This is a negotiating technique.
I first heard of its use in business. If it has a technical name, I don’t know of it. I call it: Two Choices Technique. But trust me, my Kung Fu is strong and, Two Choices Technique works in parenting and in the classroom. If you’ve ever been in a discussion of the rules with a child and the conversation seemed to derail into an unwanted negotiation or a fight, you could have used this tool. And that’s all it is, just another tool in the toolbox of the skillful negotiator. I’ve used it on children of all ages (yes, even with the hard guys – that’s coming in a later post) but it’s easiest to understand and learn when you see how I used it with 2 year old Charlotte.

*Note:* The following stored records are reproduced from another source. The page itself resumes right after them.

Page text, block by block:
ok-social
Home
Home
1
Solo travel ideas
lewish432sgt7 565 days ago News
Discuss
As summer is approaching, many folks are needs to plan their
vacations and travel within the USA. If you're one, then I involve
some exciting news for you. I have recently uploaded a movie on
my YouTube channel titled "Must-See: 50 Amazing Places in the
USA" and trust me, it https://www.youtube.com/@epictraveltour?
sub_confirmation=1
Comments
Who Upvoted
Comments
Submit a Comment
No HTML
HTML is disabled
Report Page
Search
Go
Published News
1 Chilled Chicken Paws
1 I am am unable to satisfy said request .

I met Megan, Charlotte’s mom, when I was still working in the night clubs. Megan was so beautiful and I was so infatuated with her that, even though I could tell Charlotte was a poster child for the ‘terrible twos,’ I had to try for a relationship with Megan. Whenever I tried to talk to Charlotte about her more disagreeable or disrespectful behaviors, Megan would always say, “Oh don’t even bother. Charlotte never listens to anybody but me.” So mostly I didn’t bother, until we went to the Griffith Park Zoo.
It was one of those glorious, romantic, Sunday afternoons at the zoo. We laughed, ate junk food and had a really fun ‘family’ experience – all three of us. Then it was time to go home.

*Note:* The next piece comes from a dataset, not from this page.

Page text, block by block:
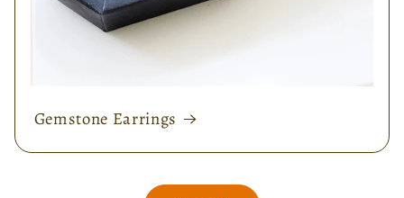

I had to work that night so we couldn’t stay any longer. And Charlotte transformed from an adorable child into the spawn of Satan! She would not get into the van. She whined; she kicked; she hit her mom; she cried; she screamed so loudly they probably could’ve heard her down in San Diego. Nothing Megan did was effective in turning the tide of this tornadic tantrum. So I said, “Let me try.” And Megan countered with her stock solution, “Oh don’t even bother. Charlotte never listens to anybody but me.” But Charlotte had never crossed swords with Big D.!

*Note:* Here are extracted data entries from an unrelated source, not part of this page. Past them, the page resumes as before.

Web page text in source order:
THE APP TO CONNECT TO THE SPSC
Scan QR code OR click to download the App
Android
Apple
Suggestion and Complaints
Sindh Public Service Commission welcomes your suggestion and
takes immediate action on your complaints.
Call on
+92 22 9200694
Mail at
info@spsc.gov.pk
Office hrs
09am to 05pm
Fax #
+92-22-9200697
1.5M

I squatted down until I was eye to eye with Charlotte. Then in a quiet, calm voice I started in, “Charlotte, we have to go. I have to work tonight, so we have to go. I’m the one who drove, so you and your mommy have to ride with me. Now your mom and I love you very much, so we can’t just leave you here. The way I see it, a big girl would understand that. A little baby would not understand. You have to ask yourself, ‘Am I a big girl who understands and can get into the van on my own? Or am I a little baby that has to be put into the van?’ Because, believe me Charlotte, we are going and I am big enough, strong enough, and mean enough to put a little baby in the van if I have to.
“So what’s it going to be Charlotte? Are you a little baby that has to be put in the van, or are you a big girl who understands and can get in the van on her own?” She hesitated a second while she looked me in the eye and I gave her my coldest Dirty Harry, ‘Do you feel lucky punk?’ stare. And without another word she climbed into the van on her own.
Megan couldn’t have been more surprised if I’d turned lions into lambs. She said, “But Charlotte never listens to anybody but me.”
I said, “Maybe nobody else knew how to talk to her.”
Epilogue: Two Choices Technique Explained
The trick is in wording what you want so that your kid is making their own choice between two alternatives of YOUR selection. One of the choices should usually be unpleasant and quite possibly cause the child to lose face; the other choice (the one you really want) is a better choice that allows the child to save face.
I could have just said, “Get in the van or else!” But that takes away Charlotte’s power. By skillful wording – putting the face saving choice last when it was time for her to choose – Charlotte got to exercise judgement and be the big girl. And I got her to stop the tantrum (without showing any significant weakness on my part), which is what I wanted all along!